Brief Description of the Drawings

[0045] Further details and advantages of the present invention will be apparent from the following detailed description of not limiting embodiments with reference to the attached drawing, wherein:

Fig. 1 schematically shows an embodiment of a battery pack in accordance with the invention, installed in a battery electric vehicle, in a perspective partial ghosted illustration,

Fig. 2 is a schematic perspective partial view on one of the battery packs pursuant to Fig. 1 , including an explosion view of an embodiment of a compression cell in accordance with the invention stacked between battery cells of the battery pack,

Fig. 3 is a schematic illustration of the compression cell pursuant to Fig. 2, in a side sectional view, Fig. 4 is a schematic illustration of the compression cell pursuant to Fig. 2 in a front sectional view as seen in the stacking direction,

Fig. 5 is a schematic illustration of a further development of the compression cell pursuant to Fig. 4 in a front sectional view as seen in the stacking direction, and

Fig. 6 is a schematic illustration of an alternative embodiment of the compression cell in accordance with the invention in a front sectional view as seen in the stacking direction.

[0001 ] In the different figures, the same parts are always provided with the same reference symbols or numerals, respectively. Thus, they are usually only described once.

Description of Preferred Embodiments

[0046] Fig. 1 schematically shows a plurality of an embodiment of battery packs 10 in accordance with the invention, installed in a battery electric vehicle 58, in a perspective partial ghosted illustration. In this specific embodiment, the vehicle 58 may be designed as a passenger car, but in other embodiments the plurality of battery packs 10 may be installed in a truck or a bus.

[0047] Fig. 2 is a schematic perspective partial view on one of the battery packs 10 pursuant to Fig. 1 , which is shown exemplarily for all of the battery packs 10. The battery pack 10 comprises a plurality of battery cells 12, 14, 16, which are linearly stacked in a stacking direction 18, and which in particular may be formed by pouch cells. In this specific embodiment, the stacking direction 18 is arranged parallel to the width direction of the vehicle 58.

[0048] The battery pack 10 further comprises a plurality of compression cells 20. An embodiment of one of the compression cells 20 in accordance with the invention for use in the battery pack 10 is exemplarily shown in Fig. 2 in an explosion view. The compression cell 20 is stacked between two battery cells 14, 16 of the battery pack 10.

[0049] Fig. 3 is a schematic illustration of the compression cell 20 pursuant to Fig. 2 in a sectional side view. Fig. 4 is a schematic illustration of the compression cell 20 pursuant to Fig. 2 in a sectional front view as seen in the stacking direction 18.

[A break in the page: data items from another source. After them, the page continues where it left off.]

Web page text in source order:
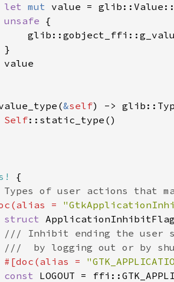
let mut value =
unsafe {
}
value
(&self) ->
Self::static_type ()
{
of user actions that
(alias =
struct
/// Inhibit ending the user
///  by logging out or by
#[doc (alias =
const
LOGOUT =
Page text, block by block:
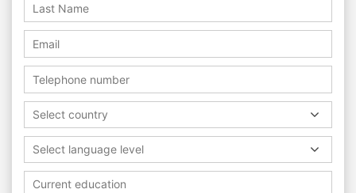
Select country
Select language level
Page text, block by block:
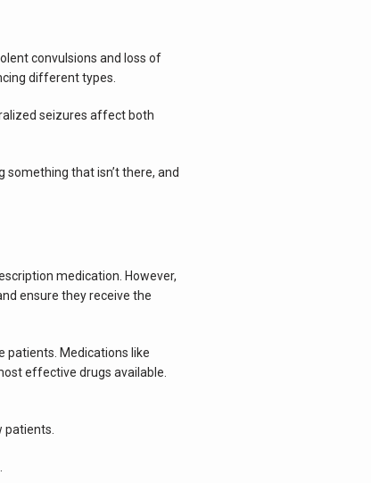
convulsions and loss of
different types.
seizures affect both
that isn’t there, and
medication. However,
ensure they receive the
patients. Medications like
effective drugs available.
patients.
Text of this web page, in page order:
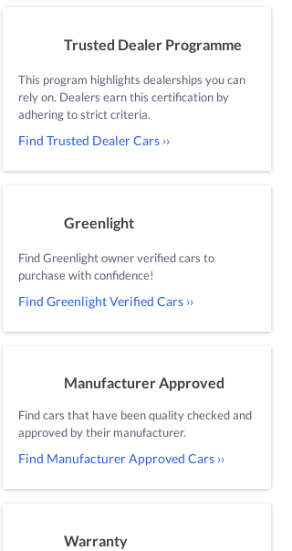
Trusted Dealer Programme
This program highlights dealerships you can
rely on. Dealers earn this certification by
adhering to strict criteria.
Find Trusted Dealer Cars ››
Greenlight
Find Greenlight owner verified cars to
purchase with confidence!
Find Greenlight Verified Cars ››
Manufacturer Approved
Find cars that have been quality checked and
approved by their manufacturer.
Find Manufacturer Approved Cars ››
Warranty
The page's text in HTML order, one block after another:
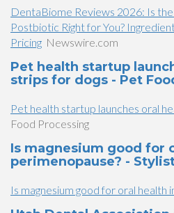
DentaBiome Reviews 2026: Is
Postbiotic Right for You?
Pricing Newswire.com
Pet health startup
strips for dogs - Pet
Pet health startup launches oral
Food Processing
Is magnesium good for
perimenopause? -
Is magnesium good for oral health
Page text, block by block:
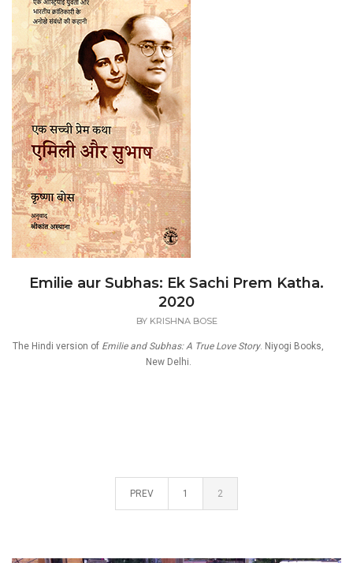
Emilie aur Subhas: Ek Sachi Prem Katha.
2020
BY KRISHNA BOSE
The Hindi version of Emilie and Subhas: A True Love Story. Niyogi Books,
New Delhi.
PREV 1 2
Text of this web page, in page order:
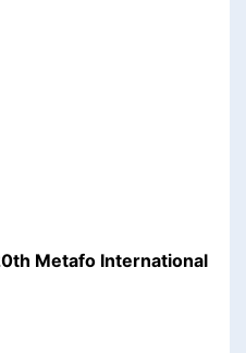
Metafo International
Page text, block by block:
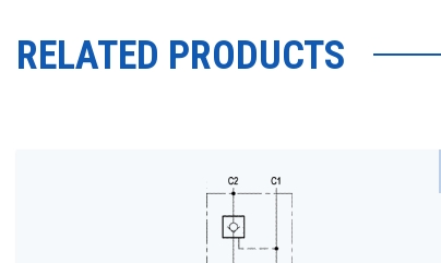
RELATED PRODUCTS
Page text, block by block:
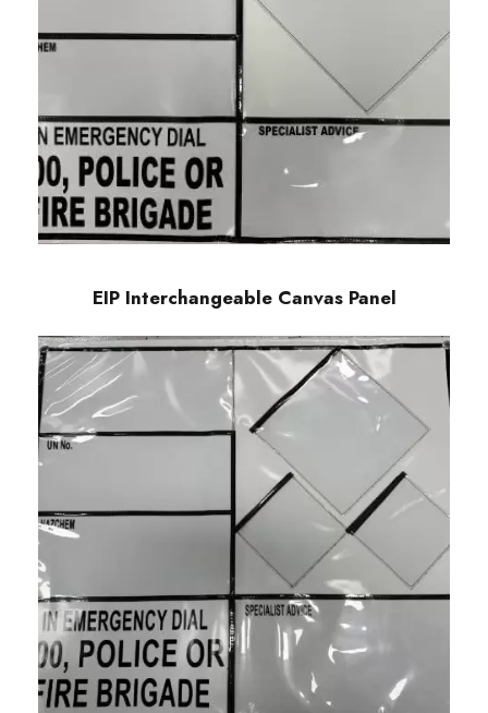
EIP Interchangeable Canvas Panel
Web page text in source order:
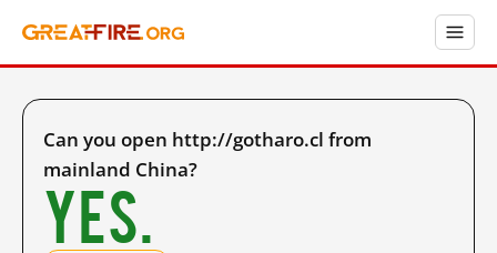
Can you open http://gotharo.cl from
mainland China?
Yes.
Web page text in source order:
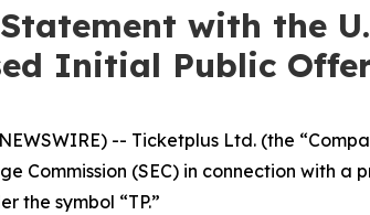
with the
Initial Public
-- Ticketplus Ltd. (the
Commission (SEC) in connection with
the symbol “TP.”
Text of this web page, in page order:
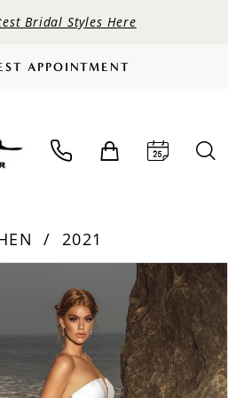
Bridal Styles Here
APPOINTMENT
2021
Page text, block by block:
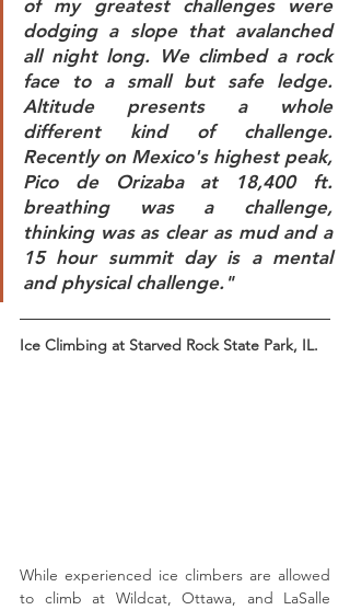
of my greatest challenges were
dodging a slope that avalanched
all night long. We climbed a rock
face to a small but safe ledge.
Altitude presents a whole
different kind of challenge.
Recently on Mexico's highest peak,
Pico de Orizaba at 18,400 ft.
breathing was a challenge,
thinking was as clear as mud and a
15 hour summit day is a mental
and physical challenge."
Ice Climbing at Starved Rock State Park, IL.
While experienced ice climbers are allowed
to climb at Wildcat, Ottawa, and LaSalle
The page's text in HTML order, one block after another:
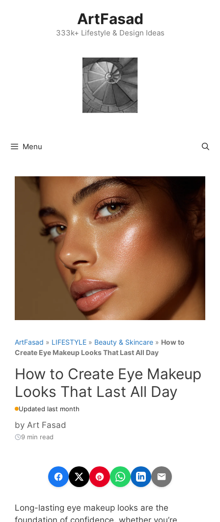
ArtFasad
333k+ Lifestyle & Design Ideas
Menu
ArtFasad » LIFESTYLE » Beauty & Skincare » How to
Create Eye Makeup Looks That Last All Day
How to Create Eye Makeup
Looks That Last All Day
Updated last month
by Art Fasad
9 min read
Long-lasting eye makeup looks are the
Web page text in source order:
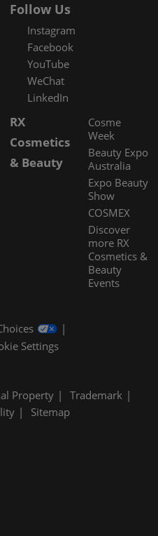
Follow Us
Instagram
Facebook
YouTube
WeChat
LinkedIn
RX
Cosmetics
& Beauty
Cosme
Week
Beauty Expo
Australia
Expo Beauty
Show
COSMEX
Discover
more RX
Cosmetics &
Beauty
Events
Settings
Property
Trademark
Sitemap
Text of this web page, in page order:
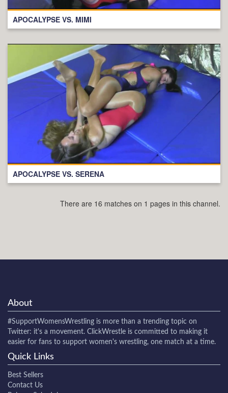
APOCALYPSE VS. MIMI
APOCALYPSE VS. SERENA
There are 16 matches on 1 pages in this channel.
About
#SupportWomensWrestling is more than a trending topic on
Twitter: it's a movement. ClickWrestle is committed to making it
easier for fans to support women's wrestling, one match at a time.
Quick Links
Best Sellers
Contact Us
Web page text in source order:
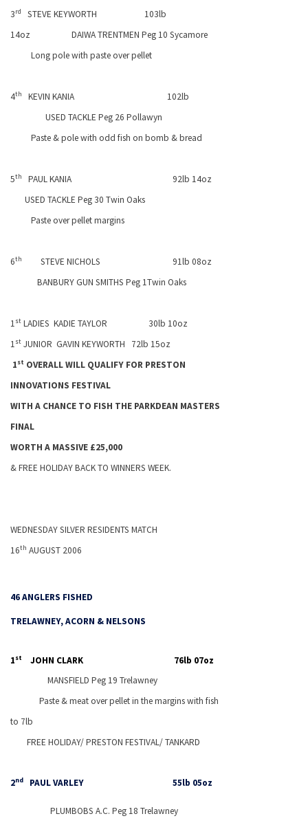
3rd STEVE KEYWORTH
103lb
14oz
DAIWA TRENTMEN Peg 10 Sycamore
Long pole with paste over pellet
4th KEVIN KANIA
102lb
USED TACKLE Peg 26 Pollawyn
Paste & pole with odd fish on bomb & bread
5th PAUL KANIA
92lb 14oz
USED TACKLE Peg 30 Twin Oaks
Paste over pellet margins
6th STEVE NICHOLS
91lb 08oz
BANBURY GUN SMITHS Peg 1Twin Oaks
1st LADIES KADIE TAYLOR
30lb 10oz
1st JUNIOR GAVIN KEYWORTH
72lb 15oz
1st OVERALL WILL QUALIFY FOR PRESTON
INNOVATIONS FESTIVAL
WITH A CHANCE TO FISH THE PARKDEAN MASTERS
FINAL
WORTH A MASSIVE £25,000
& FREE HOLIDAYBACK TO WINNERS WEEK.
WEDNESDAY SILVER RESIDENTS MATCH
16th AUGUST 2006
46 ANGLERS FISHED
TRELAWNEY, ACORN & NELSONS
1st JOHN CLARK
76lb 07oz
MANSFIELD Peg 19 Trelawney
Paste & meat over pellet in the margins with fish
to 7lb
FREE HOLIDAY/PRESTON FESTIVAL/ TANKARD
2nd PAUL VARLEY 55lb 05oz
PLUMBOBS A.C. Peg 18 Trelawney
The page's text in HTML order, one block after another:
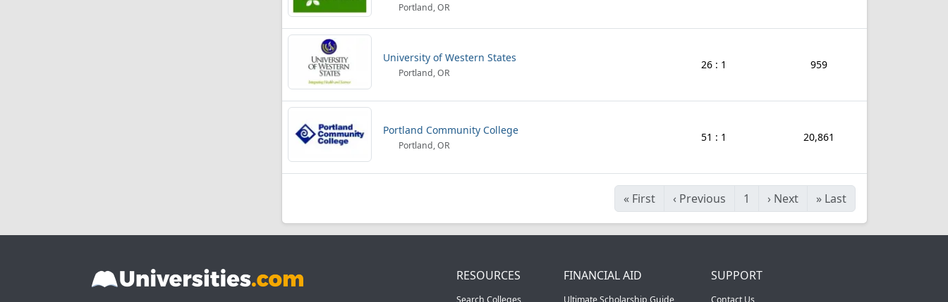
Portland, OR
University of Western States
Portland, OR
26 : 1 959
Portland Community College
Portland, OR
51 : 1 20,861
« First ‹ Previous 1 › Next » Last
RESOURCES
Search Colleges
FINANCIAL AID
Ultimate Scholarship Guide
SUPPORT
Contact Us

[0050] The compression cell 20 comprises a fluid-proof flexible container 22 that is substantially formed as a hollow rectangular block. An example of an appropriate material for the flexible container 22 is a sandwich laminate comprising aluminum and polyethylene (PE) and/or polypropylene (PP). As indicated in Fig. 2, dimensions of the flexible container 22 in a virtual plane transverse to the stacking direction 18 of the battery pack 10 are adapted to respective dimensions of the battery cells 12, 14, 16. Depending on the specific purpose, the flexible container 22 may be partially filled by a fluid 28 (Fig. 4) such as a gas, for example air, or a gel. Another portion of the volume of the flexible container 22 may be taken by a foam, for instance a micro-cellular polyurethane foam.

[0051 ] The compression cell 20 has an inflation channel 32 that provides fluid communication between the flexible container 22 and an exterior of the flexible container 22. More specifically, the inflation channel 32 is convertible from an open state to a sealed state, and provides fluid communication between the flexible container 22 and an exterior of the flexible container 22 in the open state, and blocks the fluid communication in the sealed state. The inflation channel 32 may be made from metal, and may be convertible from the open state to the sealed state by welding or soldering or by applying an appropriate pinch-off technique or a combination of these techniques.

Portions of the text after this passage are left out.